_Exercise directions_
Start to finish, retype the entries exactly while omitting the pictures.

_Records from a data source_
···
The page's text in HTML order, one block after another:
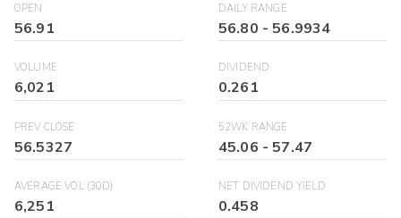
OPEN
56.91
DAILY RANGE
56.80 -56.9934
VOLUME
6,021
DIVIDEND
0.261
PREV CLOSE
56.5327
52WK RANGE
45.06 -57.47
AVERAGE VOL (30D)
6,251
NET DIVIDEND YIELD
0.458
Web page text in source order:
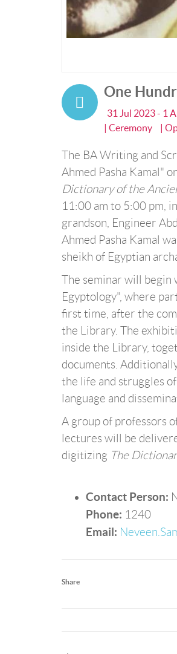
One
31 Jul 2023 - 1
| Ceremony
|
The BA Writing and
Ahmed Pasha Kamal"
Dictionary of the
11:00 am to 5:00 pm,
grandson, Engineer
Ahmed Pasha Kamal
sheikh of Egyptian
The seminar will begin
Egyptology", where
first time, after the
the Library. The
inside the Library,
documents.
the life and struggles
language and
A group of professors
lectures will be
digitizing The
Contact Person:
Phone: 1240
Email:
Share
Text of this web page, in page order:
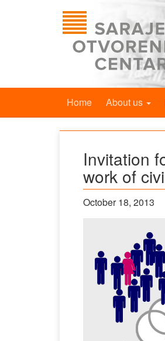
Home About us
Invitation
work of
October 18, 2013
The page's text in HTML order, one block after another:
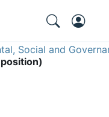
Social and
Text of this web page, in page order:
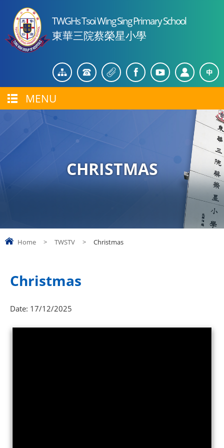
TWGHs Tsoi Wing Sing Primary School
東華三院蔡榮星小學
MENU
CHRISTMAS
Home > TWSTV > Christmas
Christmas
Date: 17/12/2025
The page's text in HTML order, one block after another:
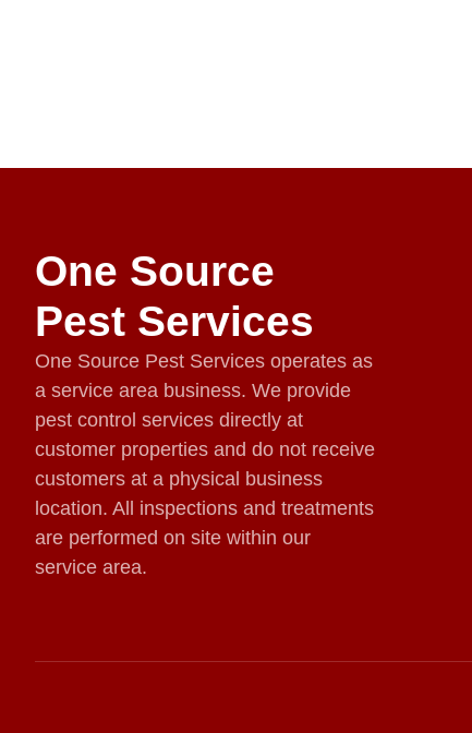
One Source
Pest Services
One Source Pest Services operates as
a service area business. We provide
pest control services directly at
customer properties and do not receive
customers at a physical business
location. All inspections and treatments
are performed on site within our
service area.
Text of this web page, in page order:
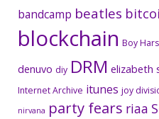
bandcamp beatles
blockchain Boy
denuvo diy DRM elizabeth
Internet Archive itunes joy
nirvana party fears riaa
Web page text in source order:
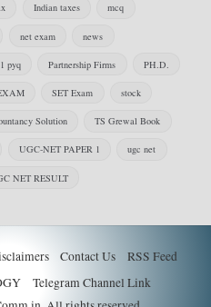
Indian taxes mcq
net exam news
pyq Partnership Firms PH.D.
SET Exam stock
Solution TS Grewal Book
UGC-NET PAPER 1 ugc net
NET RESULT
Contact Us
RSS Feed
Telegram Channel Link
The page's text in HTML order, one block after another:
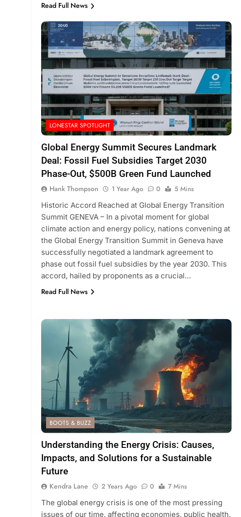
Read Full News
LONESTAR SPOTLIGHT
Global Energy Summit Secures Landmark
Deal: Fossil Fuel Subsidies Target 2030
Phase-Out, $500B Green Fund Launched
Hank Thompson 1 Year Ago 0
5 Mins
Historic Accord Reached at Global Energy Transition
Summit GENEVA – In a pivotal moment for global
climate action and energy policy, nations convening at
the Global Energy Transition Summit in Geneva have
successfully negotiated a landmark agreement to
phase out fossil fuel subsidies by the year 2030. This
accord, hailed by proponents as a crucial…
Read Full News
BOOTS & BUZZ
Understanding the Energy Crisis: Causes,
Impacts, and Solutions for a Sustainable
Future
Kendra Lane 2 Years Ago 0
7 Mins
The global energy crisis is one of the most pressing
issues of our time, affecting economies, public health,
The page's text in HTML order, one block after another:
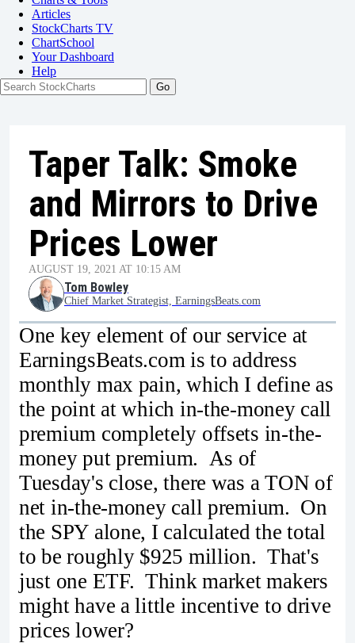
···
_Completed exercise_
The page's text in HTML order, one block after another:
OPEN
56.91
DAILY RANGE
56.80 -56.9934
VOLUME
6,021
DIVIDEND
0.261
PREV CLOSE
56.5327
52WK RANGE
45.06 -57.47
AVERAGE VOL (30D)
6,251
NET DIVIDEND YIELD
0.458
Web page text in source order:
One
31 Jul 2023 - 1
| Ceremony
|
The BA Writing and
Ahmed Pasha Kamal"
Dictionary of the
11:00 am to 5:00 pm,
grandson, Engineer
Ahmed Pasha Kamal
sheikh of Egyptian
The seminar will begin
Egyptology", where
first time, after the
the Library. The
inside the Library,
documents.
the life and struggles
language and
A group of professors
lectures will be
digitizing The
Contact Person:
Phone: 1240
Email:
Share
Text of this web page, in page order:
Home About us
Invitation
work of
October 18, 2013
The page's text in HTML order, one block after another:
Social and
Text of this web page, in page order:
TWGHs Tsoi Wing Sing Primary School
東華三院蔡榮星小學
MENU
CHRISTMAS
Home > TWSTV > Christmas
Christmas
Date: 17/12/2025
The page's text in HTML order, one block after another:
One Source
Pest Services
One Source Pest Services operates as
a service area business. We provide
pest control services directly at
customer properties and do not receive
customers at a physical business
location. All inspections and treatments
are performed on site within our
service area.
Text of this web page, in page order:
bandcamp beatles
blockchain Boy
denuvo diy DRM elizabeth
Internet Archive itunes joy
nirvana party fears riaa
Web page text in source order:
Indian taxes mcq
net exam news
pyq Partnership Firms PH.D.
SET Exam stock
Solution TS Grewal Book
UGC-NET PAPER 1 ugc net
NET RESULT
Contact Us
RSS Feed
Telegram Channel Link
The page's text in HTML order, one block after another:
Read Full News
LONESTAR SPOTLIGHT
Global Energy Summit Secures Landmark
Deal: Fossil Fuel Subsidies Target 2030
Phase-Out, $500B Green Fund Launched
Hank Thompson 1 Year Ago 0
5 Mins
Historic Accord Reached at Global Energy Transition
Summit GENEVA – In a pivotal moment for global
climate action and energy policy, nations convening at
the Global Energy Transition Summit in Geneva have
successfully negotiated a landmark agreement to
phase out fossil fuel subsidies by the year 2030. This
accord, hailed by proponents as a crucial…
Read Full News
BOOTS & BUZZ
Understanding the Energy Crisis: Causes,
Impacts, and Solutions for a Sustainable
Future
Kendra Lane 2 Years Ago 0
7 Mins
The global energy crisis is one of the most pressing
issues of our time, affecting economies, public health,
The page's text in HTML order, one block after another:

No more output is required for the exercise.